Unfortunately, several dozen other reportants had beat him to it; he found Mursk seated at his apartment’s tiny dinner table, swatting angrily at a cloud of them.

“Shove off, parasites. I’m done. I’m eating !”

And so he was: fax-fresh plibbles and bran flakes, steaming blood sausage and curried potatoes, with miso soup and the nutrient paste known as “mulm,” which Bechs had never seen eaten by anyone but navy crews and merchant spacers. It was far more food than a human stomach could hold, and there were three nearly full beverage mugs in front of him as well. Here was a man who hadn’t tasted for decades. Not enough, anyway, or not the right things.

But still the cameras pestered him, spitting out questions, stepping all over each other in a haze of white noise. Most people had no idea how to run a press conference, even if they’d called it themselves.

“Welcome back to civilization,” Bechs said to him, raising his voice above the din. He could do that; he had a special volume license, along with other privileges. “You do realize, I hope, that you can order these cameras outside? They can’t invade your home, nor peer through your windows, without permission.”

“Ah!” Mursk said. “Then my permission is revoked. Off with you pests. Off!” To Bechs he said, “Thank you.”

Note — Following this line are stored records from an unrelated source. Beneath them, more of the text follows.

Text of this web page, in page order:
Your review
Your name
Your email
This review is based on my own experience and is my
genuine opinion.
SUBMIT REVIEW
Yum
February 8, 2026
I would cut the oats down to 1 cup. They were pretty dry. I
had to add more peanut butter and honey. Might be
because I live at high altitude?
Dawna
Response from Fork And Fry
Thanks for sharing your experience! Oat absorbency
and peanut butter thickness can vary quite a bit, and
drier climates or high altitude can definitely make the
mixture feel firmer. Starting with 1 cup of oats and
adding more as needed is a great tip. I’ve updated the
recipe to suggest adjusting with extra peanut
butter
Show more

“Quite welcome,” Bechs assured him, while the others buzzed sullenly away. “I wonder if I could speak with you when you’re finished, though. I’ve already interviewed your friends, and I’m hoping to round out my set.”

“You’re Bernhart Bechs,” Mursk said.

“Yes.”

“I remember you from when I was a kid.”

“Do you?” Bechs was surprised, and pleased. “That was a long time ago.”

Mursk laughed. “You’re telling me? But you did that thing on the history of Europe, and the one about the plight of juvenile commuters.”

“God, I barely remember it myself. When can I return, Mr. Mursk? I don’t mean to trouble you.”

Conrad looked down at his food, then up again at the maroon bug that was Bechs. He seemed disappointed. “You know, truthfully, I’m already full. What would you like to know?”

Conrad Mursk turned out to be very nearly an ideal interviewee, whose life story could, Bechs sensed, fill volumes of its own. Nearly everything Bechs asked was met with a long, detailed answer which neither rambled nor lacked a point. A longtime spacer, Mursk had as much vacuum lore as any of his crewmates—and quite a bit more than Eustace Faxborn. But unlike the other three, Mursk had done a lot of additional things with his life, spending more than a century of it on the ground, and decades more on the sea and on the ice of Planet Two’s small polar cap.

He was never a politician—he made that abundantly clear—but he had nevertheless been a member, if unofficially, of King Bascal’s inner circle. He’d been remotely consulted on several occasions by the King and Queen of Sol, and seemed to have been present at almost every major turn in Barnard’s history.